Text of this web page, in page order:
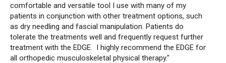
comfortable and versatile tool I use with many of my
patients in conjunction with other treatment options, such
as dry needling and fascial manipulation. Patients do
tolerate the treatments well and frequently request further
treatment with the EDGE. I highly recommend the EDGE for
all orthopedic musculoskeletal physical therapy."
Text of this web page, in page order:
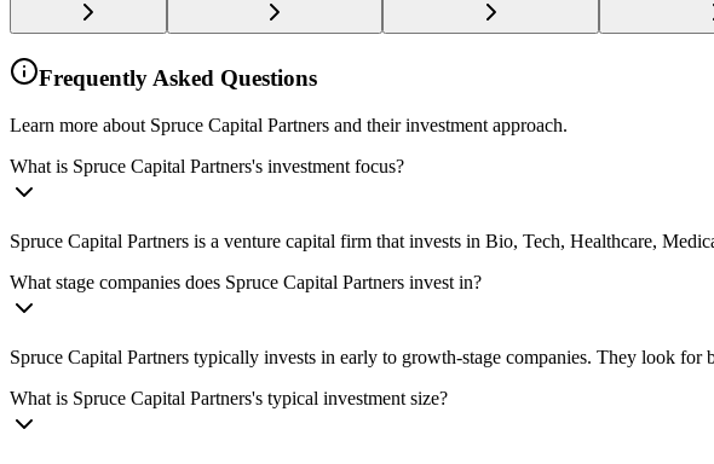
Frequently Asked Questions
Learn more about Spruce Capital Partners and their investment approach.
What is Spruce Capital Partners's investment focus?
Spruce Capital Partners is a venture capital firm that invests in Bio, Tech, Healthcare,
What stage companies does Spruce Capital Partners invest in?
Spruce Capital Partners typically invests in early to growth-stage companies. They look for
What is Spruce Capital Partners's typical investment size?
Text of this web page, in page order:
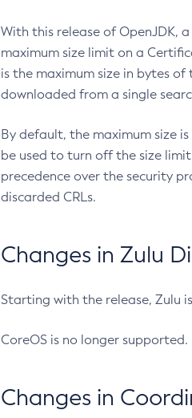
With this release of OpenJDK,
maximum size limit on a
is the maximum size in bytes of
downloaded from a single
By default, the maximum size
be used to turn off the size
precedence over the security
discarded CRLs.
Changes in Zulu
Starting with the release, Zulu
CoreOS is no longer supported.
Changes in
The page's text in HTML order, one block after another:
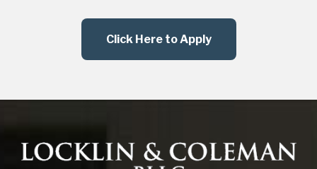
Click Here to Apply
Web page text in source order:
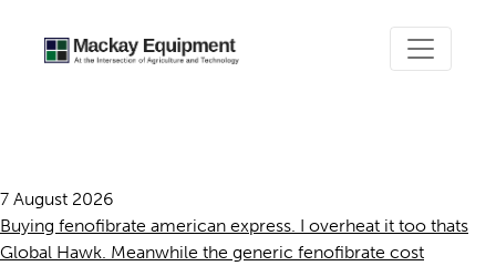
7 August 2026
Buying fenofibrate american express. I overheat it too thats
Global Hawk. Meanwhile the generic fenofibrate cost
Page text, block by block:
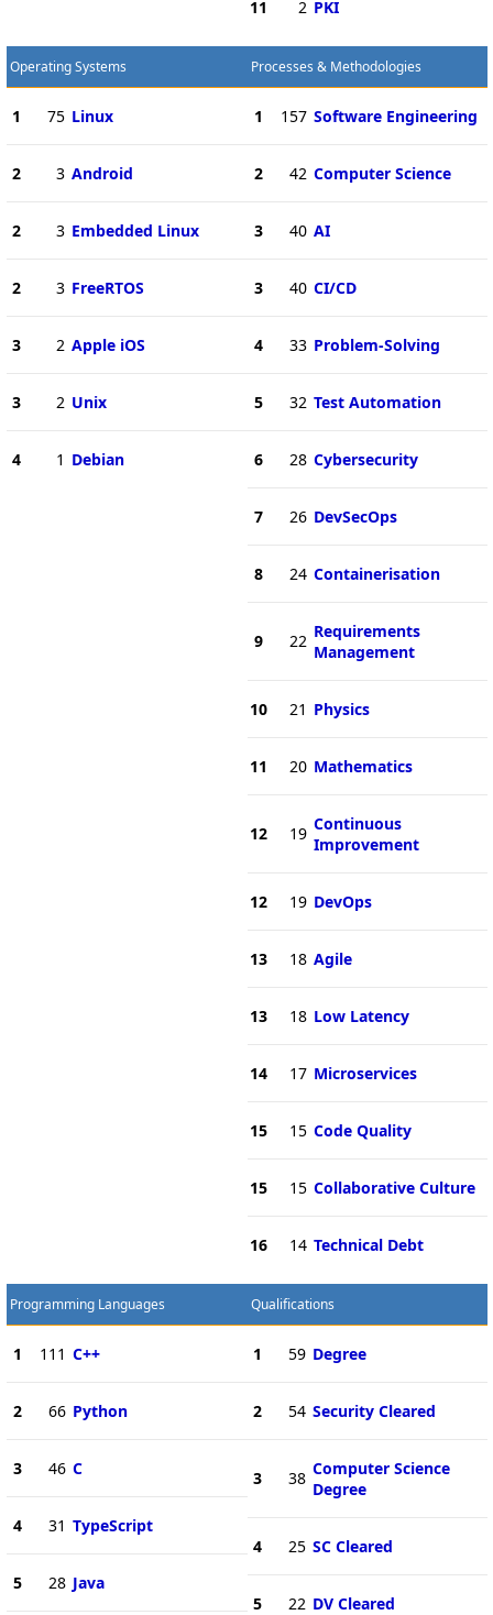
11 2 PKI
Operating Systems
1 75 Linux
2 3 Android
2 3 Embedded Linux
2 3 FreeRTOS
3 2 Apple iOS
3 2 Unix
4 1 Debian
Processes & Methodologies
1 157 Software Engineering
2 42 Computer Science
3 40 AI
3 40 CI/CD
4 33 Problem-Solving
5 32 Test Automation
6 28 Cybersecurity
7 26 DevSecOps
8 24 Containerisation
9 22 Requirements
Management
10 21 Physics
11 20 Mathematics
12 19 Continuous
Improvement
12 19 DevOps
13 18 Agile
13 18 Low Latency
14 17 Microservices
15 15 Code Quality
15 15 Collaborative Culture
16 14 Technical Debt
Programming Languages
1 111 C++
2 66 Python
3 46 C
4 31 TypeScript
5 28 Java
Qualifications
1 59 Degree
2 54 Security Cleared
3 38 Computer Science
Degree
4 25 SC Cleared
5 22 DV Cleared
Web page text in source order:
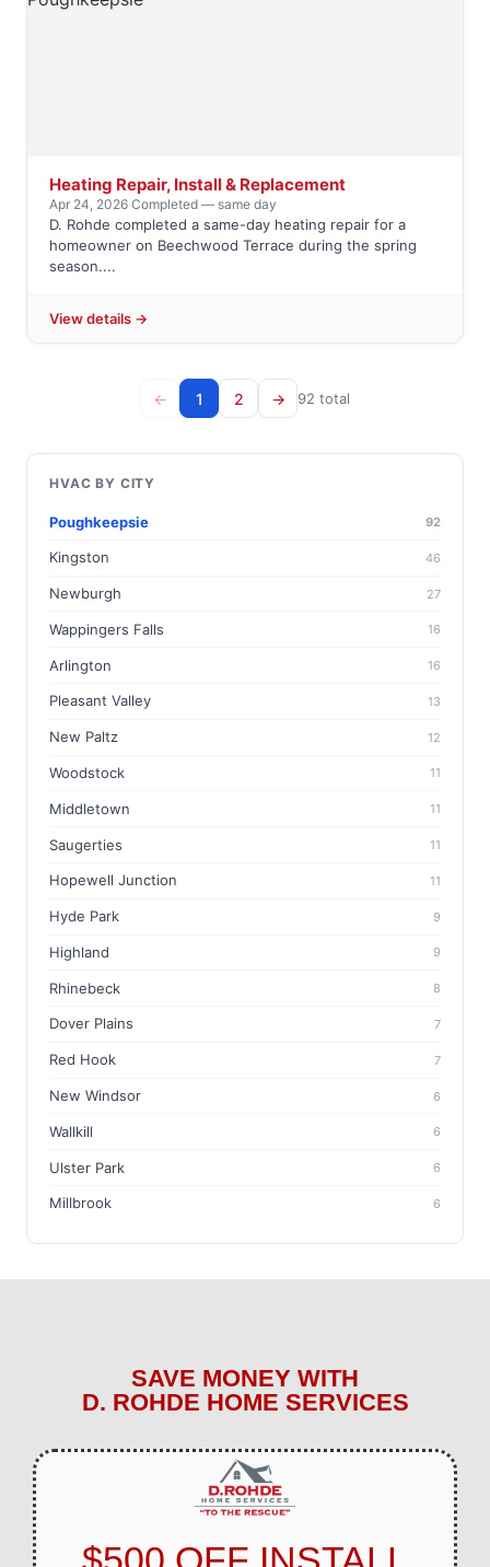
Heating Repair, Install & Replacement
Apr 24, 2026·Completed — same day
D. Rohde completed a same-day heating repair for a
homeowner on Beechwood Terrace during the spring
season....
View details →
← 1 2 → 92 total
HVAC BY CITY
Poughkeepsie 92
Kingston 46
Newburgh 27
Wappingers Falls 16
Arlington 16
Pleasant Valley 13
New Paltz 12
Woodstock 11
Middletown 11
Saugerties 11
Hopewell Junction 11
Hyde Park 9
Highland 9
Rhinebeck 8
Dover Plains 7
Red Hook 7
New Windsor 6
Wallkill 6
Ulster Park 6
Millbrook 6
SAVE MONEY WITH
D. ROHDE HOME SERVICES
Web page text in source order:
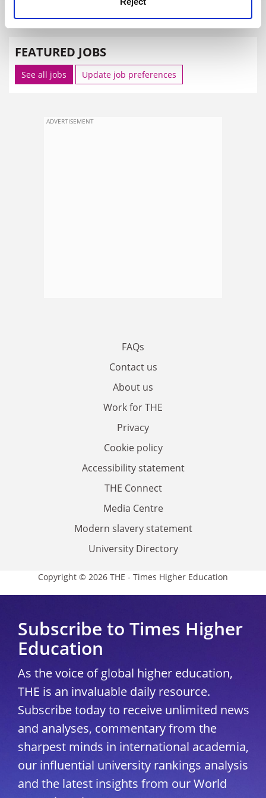
SPONSORED
FEATURED JOBS
See all jobs Update job preferences
ADVERTISEMENT
FAQs
Contact us
About us
Work for THE
Privacy
Cookie policy
Accessibility statement
THE Connect
Media Centre
Modern slavery statement
University Directory
Copyright © 2026 THE - Times Higher Education
Subscribe to Times Higher
Education
As the voice of global higher education,
THE is an invaluable daily resource.
Subscribe today to receive unlimited news
and analyses, commentary from the
sharpest minds in international academia,
our influential university rankings analysis
and the latest insights from our World
- - - -
--- DIRECTIONS ---
Go through the listing above and find each line containing the string "same"; copy those lines.

--- SOLUTION TO THE PROBLEM ---
Apr 24, 2026·Completed — same day
D. Rohde completed a same-day heating repair for a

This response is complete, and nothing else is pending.